Poor Relations eBook

This eBook from the Gutenberg Project consists of approximately 998 pages of information about Poor Relations.

Poor Relations eBook

This eBook from the Gutenberg Project consists of approximately 998 pages of information about Poor Relations.

“Mme. Cibot,” said the patient, “be so kind as to leave us; we want to talk about the theatre and my post as conductor, with this lady.  Schmucke, will you go to the door with Mme. Cibot?”

At a sign from Pons, Schmucke saw Mme.
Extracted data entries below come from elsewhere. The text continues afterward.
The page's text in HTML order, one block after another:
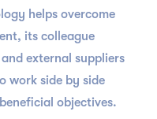
helps overcome
its colleague
external suppliers
work side by side
objectives.
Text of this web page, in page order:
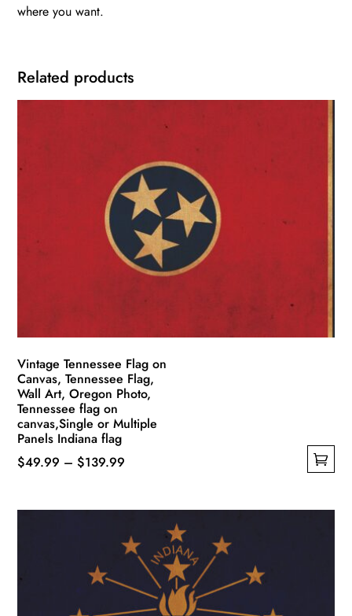
where you want.
Related products
Vintage Tennessee Flag on
Canvas, Tennessee Flag,
Wall Art, Oregon Photo,
Tennessee flag on
canvas,Single or Multiple
Panels Indiana flag
$49.99 – $139.99
$139.99
The
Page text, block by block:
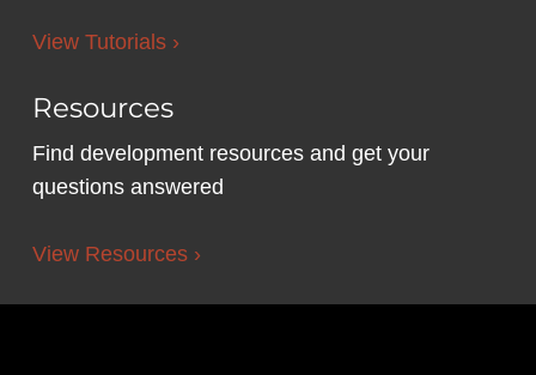
View Tutorials ›
Resources
Find development resources and get your
questions answered
View Resources ›
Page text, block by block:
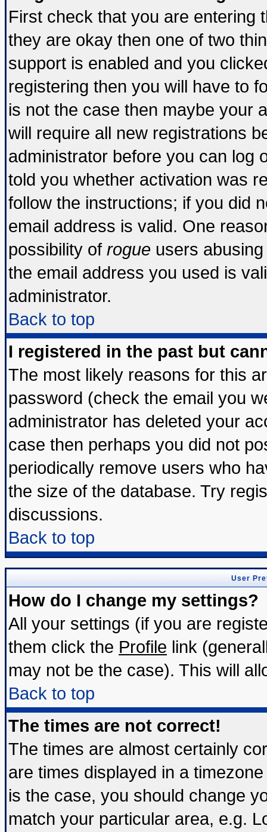
First check that you are entering
they are okay then one of two
support is enabled and you
registering then you will have to
is not the case then maybe your
will require all new registrations
administrator before you can log
told you whether activation was
follow the instructions; if you did
email address is valid. One
possibility of rogue users
the email address you used is
administrator.
Back to top
I registered in the past but
The most likely reasons for this
password (check the email you
administrator has deleted your
case then perhaps you did not
periodically remove users who
the size of the database. Try
discussions.
Back to top
User
How do I change my settings?
All your settings (if you are
them click the Profile link
may not be the case). This will
Back to top
The times are not correct!
The times are almost certainly
are times displayed in a
is the case, you should change
match your particular area, e.g.
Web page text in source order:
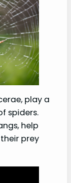
play a
spiders.
help
prey
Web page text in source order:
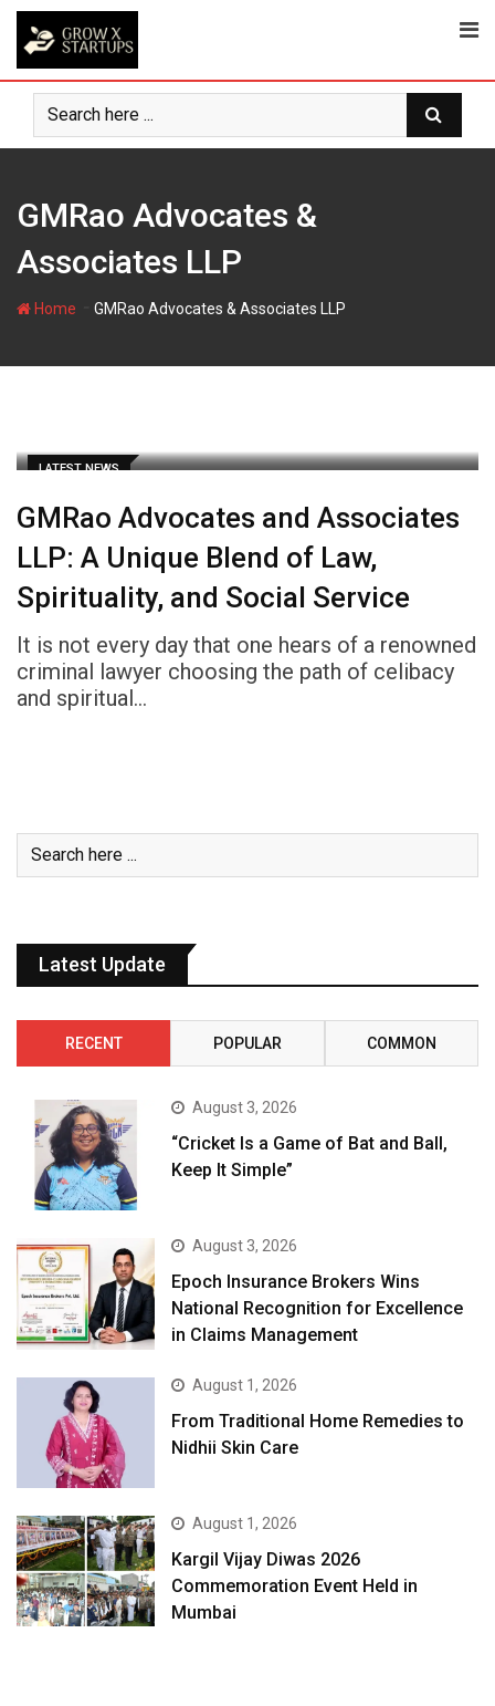
Skip
content
GMRao Advocates &
Associates LLP
Home GMRao Advocates & Associates LLP
LATEST NEWS
GMRao Advocates and Associates
LLP: A Unique Blend of Law,
Spirituality, and Social Service
It is not every day that one hears of a renowned
criminal lawyer choosing the path of celibacy
and spiritual…
Latest Update
RECENT POPULAR COMMON
August 3, 2026
“Cricket Is a Game of Bat and Ball,
Keep It Simple”
August 3, 2026
Epoch Insurance Brokers Wins
National Recognition for Excellence
in Claims Management
August 1, 2026
From Traditional Home Remedies to
Nidhii Skin Care
August 1, 2026
Kargil Vijay Diwas 2026
Commemoration Event Held in
Mumbai
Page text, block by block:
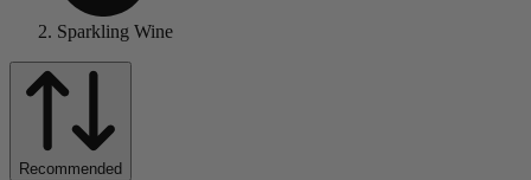
Sparkling Wine
Recommended
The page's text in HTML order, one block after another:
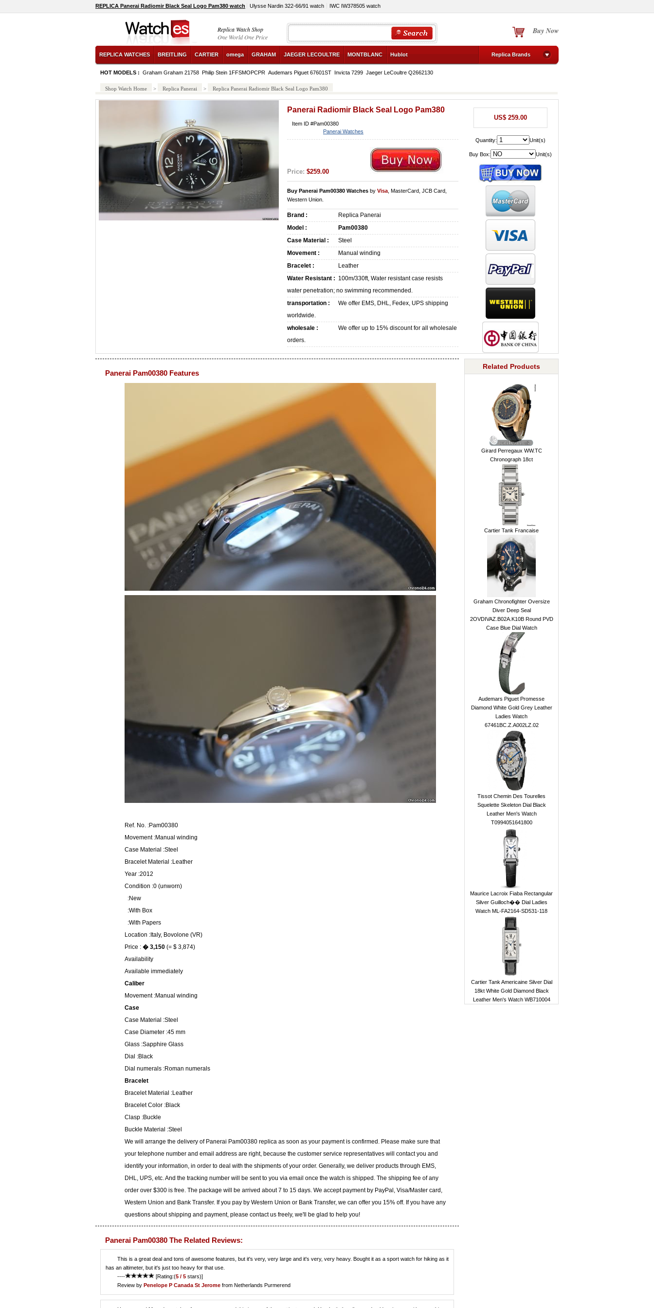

Cibot out at the door, and drew the bolts.

“Ah, that blackguard of a German!  Is he spoiled, too?” La Cibot said to herself as she heard the significant sounds.  “That is M. Pons’ doing; he taught him those disgusting tricks. . . .  But you shall pay for this, my dears,” she thought as she went down stairs.  “Pooh! if that tight-rope dancer tells him about the thousand francs, I shall say that it is a farce.

She seated herself by Cibot’s pillow.  Cibot complained of a burning sensation in the stomach.  Remonencq had called in and given him a draught while his wife was upstairs.

As soon as Schmucke had dismissed La Cibot, Pons turned to the ballet-girl.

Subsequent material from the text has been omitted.